Unfortunately, it is not handed down which rock passage is meant. Anyway, I have a little head start on the plan, and will use it for shorter stages.

But back to today’s stage. Itri is another rather unexciting town. Last night I went to a bar, which is a broad term here in Italy. I asked if I could get something to eat with vegetables. Great perplexity on the part of the two proprietors, two young men. Finally, they suggested I make myself some kind of stuffed pizza with cheese and sun-dried tomatoes. This was accompanied by craft beer from the region. The guys then explained in detail that all the ingredients in my meal were locally produced and lectured the producer for each ingredient. Something similar happened to me again today at breakfast. There was cake baked by the boss and the junior boss also explained to me how the cheese he served was made, that the juice came from regional plantations, and so on.

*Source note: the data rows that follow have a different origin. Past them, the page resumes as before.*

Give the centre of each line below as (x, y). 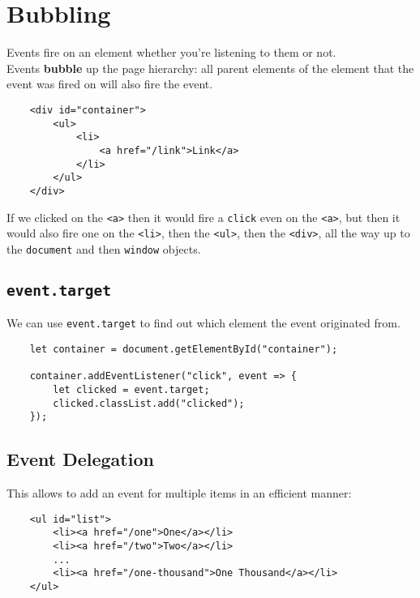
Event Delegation (80, 459)
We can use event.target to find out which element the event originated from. (204, 323)
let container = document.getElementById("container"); (184, 349)
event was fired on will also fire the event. (110, 84)
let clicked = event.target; (131, 389)
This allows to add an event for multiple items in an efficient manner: (179, 493)
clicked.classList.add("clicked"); (149, 403)
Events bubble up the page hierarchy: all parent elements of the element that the (210, 68)
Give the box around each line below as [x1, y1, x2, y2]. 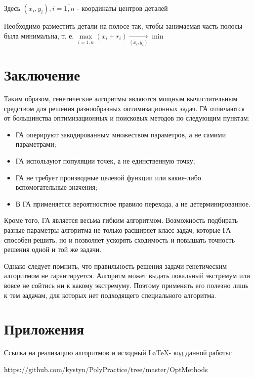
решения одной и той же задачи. [4, 244, 102, 254]
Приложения [4, 319, 85, 339]
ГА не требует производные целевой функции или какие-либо [15, 172, 201, 182]
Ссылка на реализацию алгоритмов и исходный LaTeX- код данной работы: [4, 347, 232, 358]
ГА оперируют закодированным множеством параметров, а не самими [15, 129, 226, 139]
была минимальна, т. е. [4, 30, 74, 41]
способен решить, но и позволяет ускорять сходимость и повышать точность [4, 234, 235, 245]
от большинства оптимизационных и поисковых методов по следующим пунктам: [4, 113, 250, 123]
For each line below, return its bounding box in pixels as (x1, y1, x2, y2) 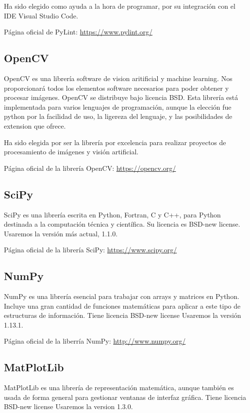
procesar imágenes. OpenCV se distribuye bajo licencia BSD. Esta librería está (4, 92, 238, 102)
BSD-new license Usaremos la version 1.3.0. (4, 401, 133, 412)
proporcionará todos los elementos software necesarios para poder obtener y (4, 83, 229, 93)
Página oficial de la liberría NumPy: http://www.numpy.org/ (4, 336, 186, 346)
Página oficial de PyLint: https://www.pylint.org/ (4, 27, 153, 37)
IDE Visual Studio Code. (4, 10, 78, 20)
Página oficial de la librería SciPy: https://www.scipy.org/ (4, 245, 177, 255)
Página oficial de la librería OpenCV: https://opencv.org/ (4, 163, 176, 173)
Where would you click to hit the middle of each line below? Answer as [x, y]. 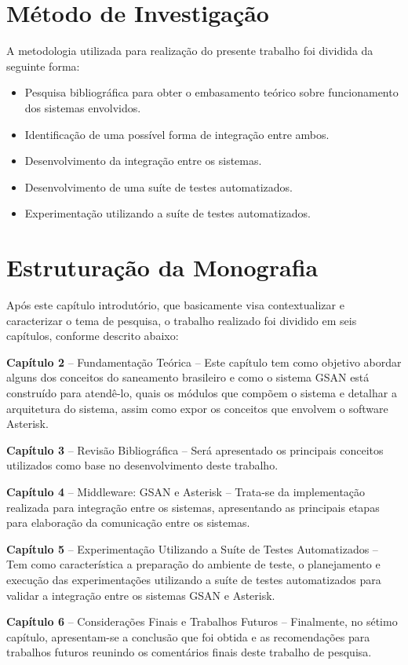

Seume writes about my last stop:

„Itri had been ugly taken by the French. They had devastated the churches and made horse stables out of them. This is of course not very humane; nothing to be said of religiousness. The place is buried deep in a mountain gorge.“

After Itri, the road continues for a bit on the Via Appia, which is a regional road here, then you can leave it to the right on a side road that leads pleasantly through gardens and olive plantations. Again an opportunity to cover the fruit needs on the way.

Halfway along the road, however, you are again annoyed by the Via Appia for a few kilometers. Behind an imposing railroad viaduct, which from a distance I thought was an equaduct, the route continues between cement plants again on small roads until you reach the coast. Seume will also have walked here the Via Appia, which today is a trunk road, which gave me a detour. All in all, I come to the conclusion that I may have walked more kilometers than Seume, because he was always able to take the shortest routes, such as the Via Appia, which today in many places simply cannot be used as a pedestrian.

Formia, which belongs to the municipality of Gaeta, a name Seume uses more often, is a typical tourist town. The beaches are closed off, covered with stalls, and here, too, they are affected by severe erosion. Sand walls have been built with excavators, which will probably be of little use when the next storm comes. But at least there is not such a mass of concrete castles as I found at Rimini. Everything is a bit more small-scale. Unfortunately, the city consists of two busy thoroughfares, on one of which I have my quarters.